[Records from a data source]
============================================================

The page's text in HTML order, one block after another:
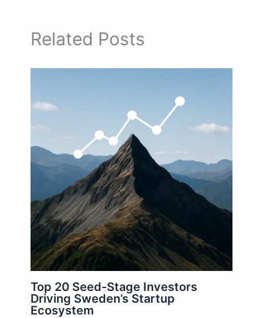
Related Posts
Top 20 Seed-Stage Investors
Driving Sweden’s Startup
Ecosystem
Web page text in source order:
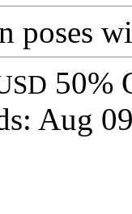
poses
50%
Aug 09
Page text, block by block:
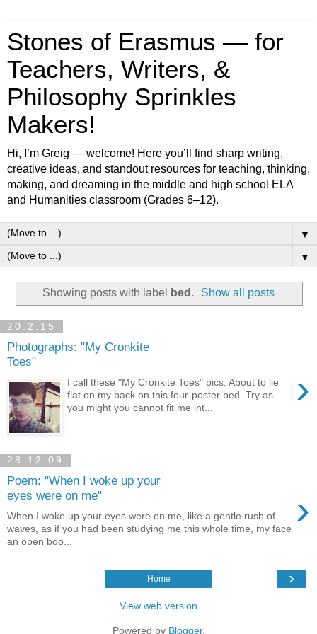
Stones of Erasmus — for
Teachers, Writers, &
Philosophy Sprinkles
Makers!
Hi, I’m Greig — welcome! Here you’ll find sharp writing,
creative ideas, and standout resources for teaching, thinking,
making, and dreaming in the middle and high school ELA
and Humanities classroom (Grades 6–12).
▼
▼
Showing posts with label bed . Show all posts
20.2.15
Photographs: "My Cronkite
Toes"
›
I call these "My Cronkite Toes" pics. About to lie
flat on my back on this four-poster bed. Try as
you might you cannot fit me int...
28.12.09
Poem: "When I woke up your
eyes were on me"
›
When I woke up your eyes were on me, like a gentle rush of
waves, as if you had been studying me this whole time, my face
an open boo...
›
Home
View web version
Powered by Blogger.
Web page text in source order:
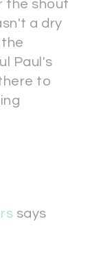
the shout
a dry
Paul's
to
says
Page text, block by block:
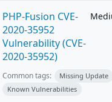
PHP-Fusion CVE-
2020-35952
Vulnerability (CVE-
2020-35952)
Common tags:
Missing Update
Known Vulnerabilities
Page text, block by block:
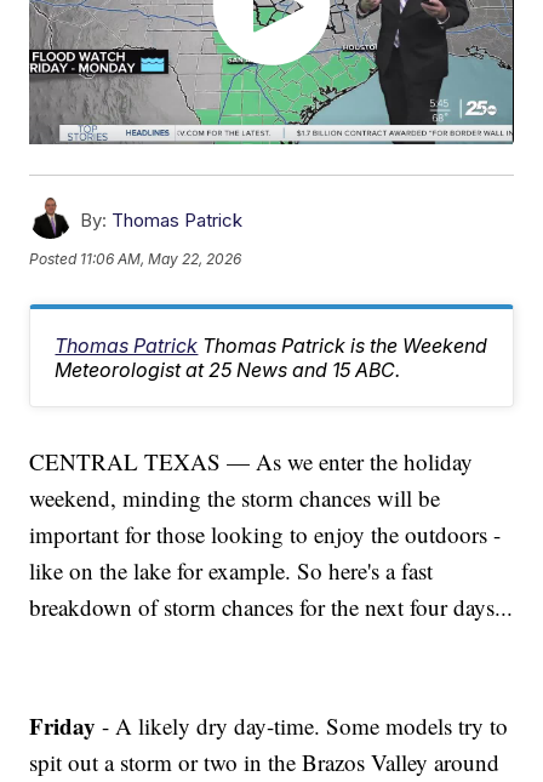
By: Thomas Patrick
Posted 11:06 AM, May 22, 2026
Thomas Patrick Thomas Patrick is the Weekend
Meteorologist at 25 News and 15 ABC.
CENTRAL TEXAS — As we enter the holiday
weekend, minding the storm chances will be
important for those looking to enjoy the outdoors -
like on the lake for example. So here's a fast
breakdown of storm chances for the next four days...
Friday - A likely dry day-time. Some models try to
spit out a storm or two in the Brazos Valley around
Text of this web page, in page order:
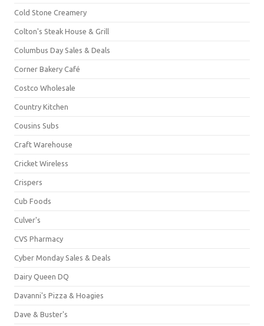
Cold Stone Creamery
Colton's Steak House & Grill
Columbus Day Sales & Deals
Corner Bakery Café
Costco Wholesale
Country Kitchen
Cousins Subs
Craft Warehouse
Cricket Wireless
Crispers
Cub Foods
Culver's
CVS Pharmacy
Cyber Monday Sales & Deals
Dairy Queen DQ
Davanni's Pizza & Hoagies
Dave & Buster's
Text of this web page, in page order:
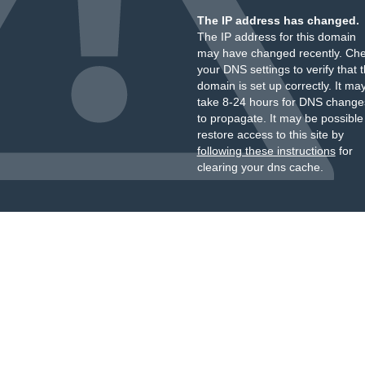
The IP address has changed.
The IP address for this domain
may have changed recently.
your DNS settings to verify that
domain is set up correctly. It
take 8-24 hours for DNS
to propagate. It may be
restore access to this site by
following these instructionsfor
clearing your dns cache.
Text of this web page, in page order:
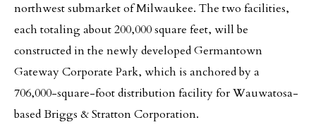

============================================================

• [PROBLEM DESCRIPTION] Give back each entry verbatim but drop its pictures.

• [ANSWER TO THE PROBLEM]
The page's text in HTML order, one block after another:
Related Posts
Top 20 Seed-Stage Investors
Driving Sweden’s Startup
Ecosystem
Web page text in source order:
poses
50%
Aug 09
Page text, block by block:
Stones of Erasmus — for
Teachers, Writers, &
Philosophy Sprinkles
Makers!
Hi, I’m Greig — welcome! Here you’ll find sharp writing,
creative ideas, and standout resources for teaching, thinking,
making, and dreaming in the middle and high school ELA
and Humanities classroom (Grades 6–12).
▼
▼
Showing posts with label bed . Show all posts
20.2.15
Photographs: "My Cronkite
Toes"
›
I call these "My Cronkite Toes" pics. About to lie
flat on my back on this four-poster bed. Try as
you might you cannot fit me int...
28.12.09
Poem: "When I woke up your
eyes were on me"
›
When I woke up your eyes were on me, like a gentle rush of
waves, as if you had been studying me this whole time, my face
an open boo...
›
Home
View web version
Powered by Blogger.
Web page text in source order:
the shout
a dry
Paul's
to
says
Page text, block by block:
PHP-Fusion CVE-
2020-35952
Vulnerability (CVE-
2020-35952)
Common tags:
Missing Update
Known Vulnerabilities
Page text, block by block:
By: Thomas Patrick
Posted 11:06 AM, May 22, 2026
Thomas Patrick Thomas Patrick is the Weekend
Meteorologist at 25 News and 15 ABC.
CENTRAL TEXAS — As we enter the holiday
weekend, minding the storm chances will be
important for those looking to enjoy the outdoors -
like on the lake for example. So here's a fast
breakdown of storm chances for the next four days...
Friday - A likely dry day-time. Some models try to
spit out a storm or two in the Brazos Valley around
Text of this web page, in page order:
Cold Stone Creamery
Colton's Steak House & Grill
Columbus Day Sales & Deals
Corner Bakery Café
Costco Wholesale
Country Kitchen
Cousins Subs
Craft Warehouse
Cricket Wireless
Crispers
Cub Foods
Culver's
CVS Pharmacy
Cyber Monday Sales & Deals
Dairy Queen DQ
Davanni's Pizza & Hoagies
Dave & Buster's
Text of this web page, in page order:
The IP address has changed.
The IP address for this domain
may have changed recently.
your DNS settings to verify that
domain is set up correctly. It
take 8-24 hours for DNS
to propagate. It may be
restore access to this site by
following these instructionsfor
clearing your dns cache.
Text of this web page, in page order:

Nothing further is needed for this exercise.